* PROBLEM TO SOLVE:
Look at every line of the material and count the ones holding the word "alta". The answer is the number only.
........
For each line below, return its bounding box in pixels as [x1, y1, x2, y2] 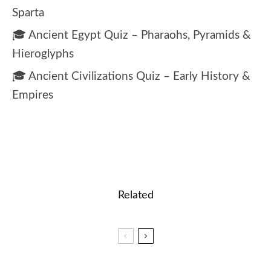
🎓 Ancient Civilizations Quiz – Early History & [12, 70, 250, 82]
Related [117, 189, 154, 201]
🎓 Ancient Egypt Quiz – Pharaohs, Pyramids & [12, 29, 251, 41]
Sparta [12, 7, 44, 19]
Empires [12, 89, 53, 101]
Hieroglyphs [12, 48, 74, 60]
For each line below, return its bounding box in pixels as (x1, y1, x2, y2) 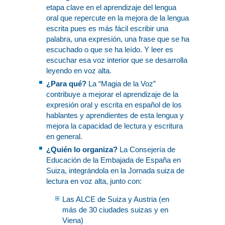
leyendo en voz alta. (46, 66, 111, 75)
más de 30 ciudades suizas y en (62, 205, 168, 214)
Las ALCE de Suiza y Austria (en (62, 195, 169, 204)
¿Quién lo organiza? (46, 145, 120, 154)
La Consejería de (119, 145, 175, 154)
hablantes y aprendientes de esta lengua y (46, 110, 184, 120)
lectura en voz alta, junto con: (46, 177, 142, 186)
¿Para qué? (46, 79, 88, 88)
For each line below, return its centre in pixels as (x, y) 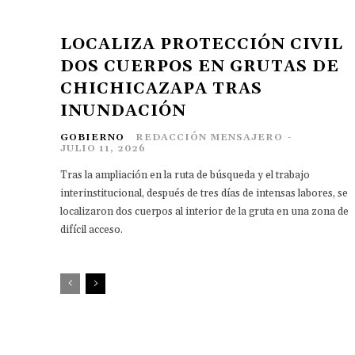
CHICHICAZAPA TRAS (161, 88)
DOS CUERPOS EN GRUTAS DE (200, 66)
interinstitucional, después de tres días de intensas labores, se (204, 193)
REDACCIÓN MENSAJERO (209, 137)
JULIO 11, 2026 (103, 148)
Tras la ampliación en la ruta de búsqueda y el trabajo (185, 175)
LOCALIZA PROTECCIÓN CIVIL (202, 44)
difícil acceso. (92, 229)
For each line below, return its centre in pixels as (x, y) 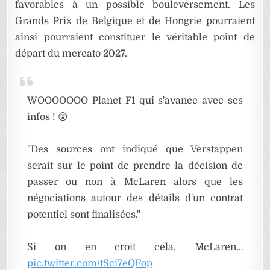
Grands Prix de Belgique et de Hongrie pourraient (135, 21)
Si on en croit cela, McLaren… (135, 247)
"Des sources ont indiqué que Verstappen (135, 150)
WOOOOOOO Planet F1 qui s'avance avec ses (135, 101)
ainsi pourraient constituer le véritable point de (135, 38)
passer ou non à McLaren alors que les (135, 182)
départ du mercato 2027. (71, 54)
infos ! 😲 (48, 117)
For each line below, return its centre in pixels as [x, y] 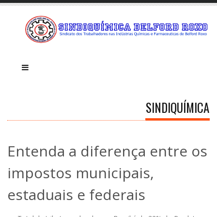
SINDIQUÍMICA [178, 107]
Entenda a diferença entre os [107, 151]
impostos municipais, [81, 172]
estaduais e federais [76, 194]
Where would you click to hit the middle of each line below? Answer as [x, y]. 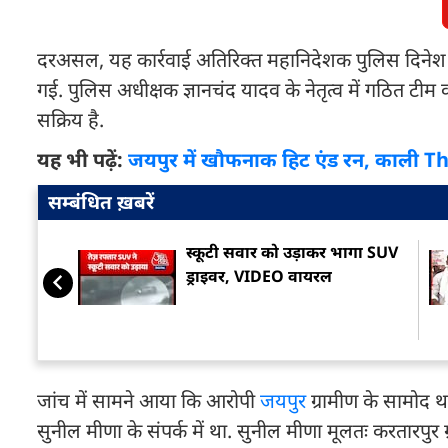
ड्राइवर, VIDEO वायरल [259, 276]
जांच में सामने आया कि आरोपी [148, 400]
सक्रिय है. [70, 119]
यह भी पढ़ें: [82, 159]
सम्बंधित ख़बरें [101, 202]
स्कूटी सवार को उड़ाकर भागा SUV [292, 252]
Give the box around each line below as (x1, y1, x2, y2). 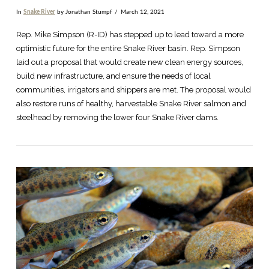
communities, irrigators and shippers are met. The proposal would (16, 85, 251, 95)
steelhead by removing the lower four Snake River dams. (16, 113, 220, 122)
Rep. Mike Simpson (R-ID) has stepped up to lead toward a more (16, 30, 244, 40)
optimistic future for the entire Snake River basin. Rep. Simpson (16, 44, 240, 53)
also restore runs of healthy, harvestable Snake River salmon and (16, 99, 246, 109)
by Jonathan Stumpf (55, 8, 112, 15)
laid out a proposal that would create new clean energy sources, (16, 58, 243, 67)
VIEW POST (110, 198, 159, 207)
........
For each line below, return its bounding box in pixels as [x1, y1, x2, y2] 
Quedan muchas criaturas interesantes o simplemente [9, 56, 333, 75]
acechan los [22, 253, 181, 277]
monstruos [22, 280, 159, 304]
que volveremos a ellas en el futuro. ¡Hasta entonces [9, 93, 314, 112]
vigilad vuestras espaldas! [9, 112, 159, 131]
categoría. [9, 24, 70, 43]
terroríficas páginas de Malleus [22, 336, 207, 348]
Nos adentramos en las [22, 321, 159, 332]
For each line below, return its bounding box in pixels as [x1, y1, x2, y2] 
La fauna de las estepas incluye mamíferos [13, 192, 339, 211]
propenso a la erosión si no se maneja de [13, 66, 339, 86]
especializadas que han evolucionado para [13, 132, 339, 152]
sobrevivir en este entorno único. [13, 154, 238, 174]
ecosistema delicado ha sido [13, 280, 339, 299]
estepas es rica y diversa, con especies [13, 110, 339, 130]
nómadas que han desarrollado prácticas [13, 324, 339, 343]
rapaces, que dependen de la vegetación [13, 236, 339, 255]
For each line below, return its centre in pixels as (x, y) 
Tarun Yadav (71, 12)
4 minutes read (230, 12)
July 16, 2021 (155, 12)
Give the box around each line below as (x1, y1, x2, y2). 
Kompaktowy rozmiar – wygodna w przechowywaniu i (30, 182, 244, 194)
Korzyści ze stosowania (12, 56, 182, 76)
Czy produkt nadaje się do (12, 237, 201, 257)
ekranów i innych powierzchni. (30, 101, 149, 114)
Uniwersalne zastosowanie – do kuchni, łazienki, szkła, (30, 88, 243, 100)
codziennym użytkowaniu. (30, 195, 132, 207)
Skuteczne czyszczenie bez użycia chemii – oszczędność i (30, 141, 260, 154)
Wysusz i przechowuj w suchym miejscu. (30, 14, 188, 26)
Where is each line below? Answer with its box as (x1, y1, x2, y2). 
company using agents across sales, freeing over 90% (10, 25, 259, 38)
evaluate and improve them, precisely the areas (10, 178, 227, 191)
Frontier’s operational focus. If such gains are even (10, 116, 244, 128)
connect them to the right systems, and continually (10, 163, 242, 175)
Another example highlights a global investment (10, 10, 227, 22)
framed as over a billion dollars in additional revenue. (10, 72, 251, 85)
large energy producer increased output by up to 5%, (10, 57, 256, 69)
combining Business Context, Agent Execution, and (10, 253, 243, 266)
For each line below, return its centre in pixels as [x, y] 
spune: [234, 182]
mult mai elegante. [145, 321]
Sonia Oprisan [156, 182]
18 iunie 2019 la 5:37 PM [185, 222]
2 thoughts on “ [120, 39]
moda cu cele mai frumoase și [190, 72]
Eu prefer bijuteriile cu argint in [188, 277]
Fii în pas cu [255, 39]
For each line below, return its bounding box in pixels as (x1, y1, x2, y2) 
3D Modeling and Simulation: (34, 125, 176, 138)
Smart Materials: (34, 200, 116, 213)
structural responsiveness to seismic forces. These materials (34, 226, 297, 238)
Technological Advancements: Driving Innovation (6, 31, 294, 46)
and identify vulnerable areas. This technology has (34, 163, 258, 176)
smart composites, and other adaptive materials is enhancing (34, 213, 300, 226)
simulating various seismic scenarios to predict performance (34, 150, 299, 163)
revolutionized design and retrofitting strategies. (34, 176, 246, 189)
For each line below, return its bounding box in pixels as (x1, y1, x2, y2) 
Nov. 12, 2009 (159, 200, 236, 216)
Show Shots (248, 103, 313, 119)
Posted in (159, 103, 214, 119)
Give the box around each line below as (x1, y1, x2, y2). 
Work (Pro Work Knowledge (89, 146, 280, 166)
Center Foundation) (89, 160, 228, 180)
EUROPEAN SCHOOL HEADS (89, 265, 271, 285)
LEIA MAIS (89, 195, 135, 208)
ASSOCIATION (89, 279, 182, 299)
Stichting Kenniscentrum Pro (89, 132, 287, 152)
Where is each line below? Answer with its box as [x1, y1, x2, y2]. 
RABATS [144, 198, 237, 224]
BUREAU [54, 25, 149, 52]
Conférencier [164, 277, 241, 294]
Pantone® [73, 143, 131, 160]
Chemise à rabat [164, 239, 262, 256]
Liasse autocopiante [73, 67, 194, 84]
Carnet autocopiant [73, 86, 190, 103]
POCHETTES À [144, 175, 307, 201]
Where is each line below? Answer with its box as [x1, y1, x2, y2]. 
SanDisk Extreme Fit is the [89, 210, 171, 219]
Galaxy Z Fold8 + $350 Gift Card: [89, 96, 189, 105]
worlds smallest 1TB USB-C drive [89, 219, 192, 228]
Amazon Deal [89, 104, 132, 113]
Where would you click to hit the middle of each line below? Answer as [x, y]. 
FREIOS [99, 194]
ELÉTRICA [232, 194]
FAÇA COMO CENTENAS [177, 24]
........
* REPLY TO THE TASK:
2